以上是众多信息中的一部分,但也足以窥豹一斑,那就是中国正在进行两手准备:

如果能够以一个双方都能接受的条件来结束贸易战,那显然是最好不过的事了;但如果谈不拢,或者美国再次出尔反尔,那么中国也做好了最坏情况下的应对准备。

这在今天发布的《关于中美经贸磋商的中方立场》白皮书中已经有所显示:

“中国的立场和态度是一贯的、明确的,中国希望通过对话而不是关税措施解决问题。为了中国人民的利益,为了美国人民的利益,为了全世界人民的利益,中国会理性对待,但是中国不会畏惧任何压力,也做好准备迎接任何挑战。谈,大门敞开;打,奉陪到底。”

如果你去对比中国和欧洲历史你会发现:

历史上,欧洲各个国家,虽然战争频频爆发,但大多是小打小闹,几乎不太有那种灭国型的战争。

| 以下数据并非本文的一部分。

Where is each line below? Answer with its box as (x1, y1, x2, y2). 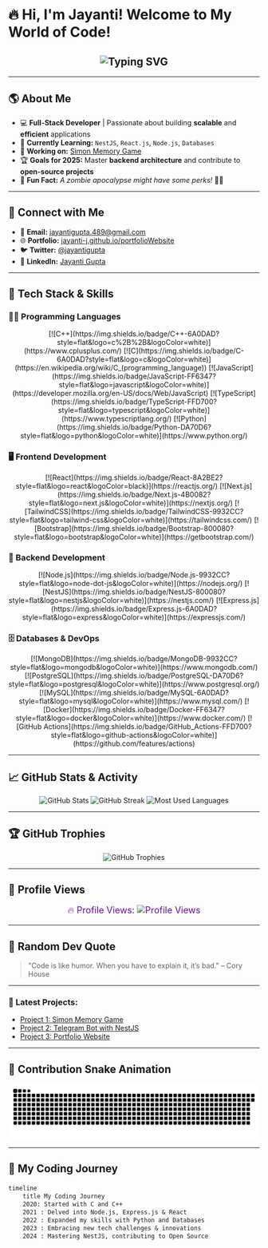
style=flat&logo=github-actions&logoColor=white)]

一般都是打打谈谈,输的那个赔点钱割块地也就完了,以后可能还会因为有了共同的敌人而结为盟友。

但中国不一样。

自从秦始皇统一中国之后,中华民族在对内和对外的态度上极为不同的。

中国在面对外部敌人的时候,一直都是一个不屈服的民族(极少数时期除外)。

即便一度衰落遭人压迫,但最终还是会想尽办法重新站起来。

这种特性已经写了我们这个民族的文化基因里。

不愿屈服也不会屈服,这可能是中华文明能够生生不息并延续至今的关键所在。

P.s

在这次的香格里拉对话开幕晚宴上,新加坡总理李显龙发表了一段针对中美关系的看法。有兴趣的可以去读一下,可以拓展一下不同视角下的观点。但建议带着自己的想法去看,而不是盲目接受。我在国际政治方面是一个现实主义者(我以前是理性主义,后来变了),而在一个现实主义者看来,统治者最大的责任,永远是为自己的国家、自己的国民去争取利益。而对于像新加坡这样小国,偏偏其地理位置又极为关键,这样的国家如果被卷入到大国博弈之中,真的会非常艰难。

再P.s

台湾资深媒体人马西屏近日在台湾省著名的娱乐节目《关键时刻》上宣布,台湾的“雷霆2000”火箭炮有一个绝密的功能,就是可以搭载“神经毒气弹”,说的还特别骄傲,真的是 作死啊……

新加坡总理李显龙在第18 届香格里拉对话会上的演讲

国际战略研究所所长约翰.奇普曼博士阁下

各位阁下

各位嘉宾,女士们、先生们

 

大家晚上好!

欢迎各位来到新加坡并出席第 18 届香格里拉对话会。

一、新加坡和东南亚的视角

世界正处于一个转折点。全球化受到多方的抨击,美国和中国的关系日益紧张。新加坡和许多其他国家一样,非常担心这样的趋势。我们既不知道形势会如何发展,也不晓得世界各国是否能够携手开辟新的出路,一同维护世界和平与繁荣。

我们是否能从东南亚历史中得到启示,在求取进步的道路上避开过去的动乱与灾难?今年是新加坡开埠 200 周年。200 年前,英国人史丹福.莱佛士登陆新加坡,并在这里设立了贸易站。当时,荷兰人已经对东印度群岛进行殖民统治。比起其他欧洲国家,英国人到东南亚寻求发展相对较晚。莱佛士当时是明古连(位于苏门答腊西岸)副总督。 他意识到这个地区的巨大贸易潜力,因此决定在马六甲海峡沿岸寻找新的地点,为英国东印度公司设立贸易站。于是,他选择了新加坡,而这也改变了我们的命运。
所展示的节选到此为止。